# no sex!!



## undesirable (Oct 5, 2012)

I have been married for over 10 yrs. 2 kids. My sex life has been 1x every 3 or 6 months, it was okay, but now I feel that I need someone that makes me feel wanted. I have talked to my husband about it, and he gets upset everytime i brought it up. I feel OLD, UNDESIRABLE. I am in my late 30s, attractive, good shape (according to friends) and I do not want to spend the rest of my life living like this. I want sex not just for the pleasure, I want sex for the intimacy that it creates. I think that when you kiss, hug or have sex with your husband you translates all your feelings that you have for that person. I feel lonely and he knows that. I feel that he needs a wife not woman. The wife that cleans, cooks, help bringing money to pay bills, take care of the kids, help with his business.
What to do??? I don't want to wake up when I am 70 years old and ask myself why didn't you did anything about it. I am extremely frustrated. I go to sleep everynight in my own bed alone. What should do, I feel like cheating with someone that will make feel desirable, but I am to shy to meet anybody, and I don't think I will be able to go out with anybody else.


----------



## Prodigal (Feb 5, 2011)

So you rarely, if ever, have sex. You've tried to bring it up to your husband, and he just gets angry and won't discuss the issue.
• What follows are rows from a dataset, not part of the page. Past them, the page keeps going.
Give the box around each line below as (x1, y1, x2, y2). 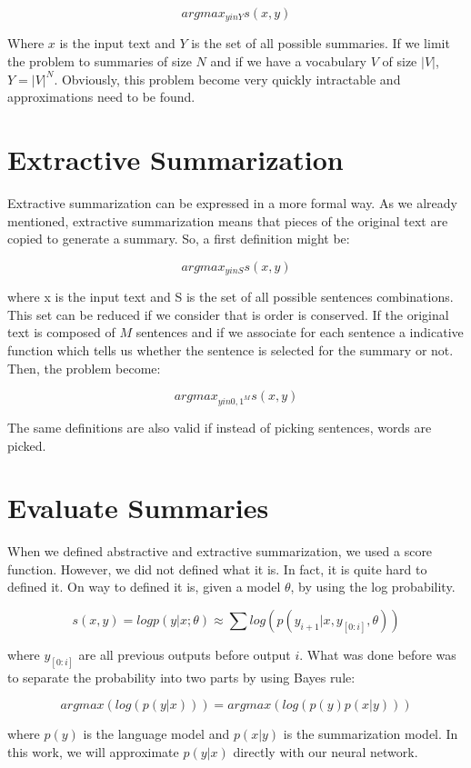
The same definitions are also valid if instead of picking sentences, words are (7, 417, 432, 436)
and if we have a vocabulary (210, 52, 367, 71)
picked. (7, 435, 46, 454)
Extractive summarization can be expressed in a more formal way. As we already (7, 193, 457, 212)
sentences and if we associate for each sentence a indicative (135, 323, 464, 342)
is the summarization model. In (283, 724, 458, 743)
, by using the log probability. (290, 577, 456, 596)
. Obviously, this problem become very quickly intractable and (54, 69, 401, 88)
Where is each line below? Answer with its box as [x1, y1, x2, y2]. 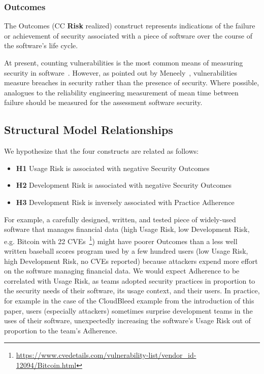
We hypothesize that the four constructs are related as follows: [4, 146, 199, 156]
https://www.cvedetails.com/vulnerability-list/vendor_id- [16, 350, 196, 360]
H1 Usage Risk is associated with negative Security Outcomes [16, 162, 210, 173]
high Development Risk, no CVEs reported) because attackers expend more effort [4, 255, 258, 266]
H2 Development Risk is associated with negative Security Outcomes [16, 180, 232, 190]
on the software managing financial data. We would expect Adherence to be [4, 265, 240, 276]
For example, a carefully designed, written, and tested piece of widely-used [4, 214, 236, 224]
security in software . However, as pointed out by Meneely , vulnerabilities [4, 67, 237, 78]
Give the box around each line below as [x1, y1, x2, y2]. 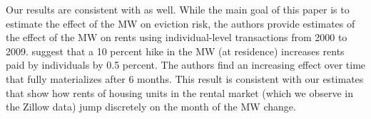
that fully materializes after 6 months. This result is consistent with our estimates [6, 71, 364, 86]
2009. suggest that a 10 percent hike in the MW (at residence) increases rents [6, 43, 345, 58]
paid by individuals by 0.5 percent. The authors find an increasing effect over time [6, 57, 366, 72]
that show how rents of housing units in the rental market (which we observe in [6, 85, 354, 100]
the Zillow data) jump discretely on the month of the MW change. [6, 99, 296, 114]
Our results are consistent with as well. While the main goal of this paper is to [6, 2, 350, 16]
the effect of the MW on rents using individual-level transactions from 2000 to [6, 30, 347, 45]
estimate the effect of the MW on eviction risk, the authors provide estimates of [6, 16, 355, 30]

Cheating? Nope. Don't go there. You have enough problems, why add more? If you want to have sex with another man, get out of the marriage you're in.

Do you think your husband is spending his time looking at porn and masturbating? Do you suspect him of seeing another woman, even if it's only an EA ("emotional affair")?
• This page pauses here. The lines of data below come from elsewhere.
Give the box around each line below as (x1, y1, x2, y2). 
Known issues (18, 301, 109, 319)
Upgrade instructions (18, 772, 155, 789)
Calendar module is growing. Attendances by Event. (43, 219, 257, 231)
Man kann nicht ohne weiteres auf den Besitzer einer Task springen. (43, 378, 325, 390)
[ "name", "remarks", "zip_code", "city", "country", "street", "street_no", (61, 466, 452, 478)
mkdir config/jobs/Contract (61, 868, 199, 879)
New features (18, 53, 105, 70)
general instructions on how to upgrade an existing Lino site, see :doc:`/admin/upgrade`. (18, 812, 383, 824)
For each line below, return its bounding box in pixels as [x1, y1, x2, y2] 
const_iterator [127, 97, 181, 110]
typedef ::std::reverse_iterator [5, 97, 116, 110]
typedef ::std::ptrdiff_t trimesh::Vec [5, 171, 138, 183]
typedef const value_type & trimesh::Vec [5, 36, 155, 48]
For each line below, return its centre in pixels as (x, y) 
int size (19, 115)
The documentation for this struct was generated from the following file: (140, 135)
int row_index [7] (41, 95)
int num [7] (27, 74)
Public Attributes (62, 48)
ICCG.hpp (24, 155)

Have you thought about counseling for yourself, if he won't go with you?


----------



## tom101 (Oct 6, 2012)

Wish I could offer some good advice. I can not. All I can tell you is I am nearly 55 and stuck in what sounds like the same situation for years. If you can not get your husbands attention now, it probably will not get any better. Hope for your sake I am wrong.


----------



## KathyBatesel (Apr 26, 2012)

So he knows you feel lonely and he gets upset when you raise the issue. What is the source of his upset? 

It would help to understand if he gets upset because he feels he can't please you, or if he is worried you'll leave him, or if it's something else.


----------



## PBear (Nov 16, 2010)

Why don't you have sex more often? And how old is he?

You could be on the middle of God's little joke... The woman's sexual peak right when the man's drive is declining. But how was your sex life the rest of your marriage?

C


----------



## SCondeck (Oct 5, 2012)

It was the opposite for me. Wife didn't want to have sex with me. I watched porn. She accused me of cheating on her because I was looking at other women. I took herbal supplements to reduce my sex drive. She flushed them down the toilet and said I was taking the lazy way out. I told her I need intimacy from her. 

Now we're getting a divorce.


----------



## AFEH (May 18, 2010)

I await in keen anticipation in how the women here will help you improve your Married Woman’s Sex Life.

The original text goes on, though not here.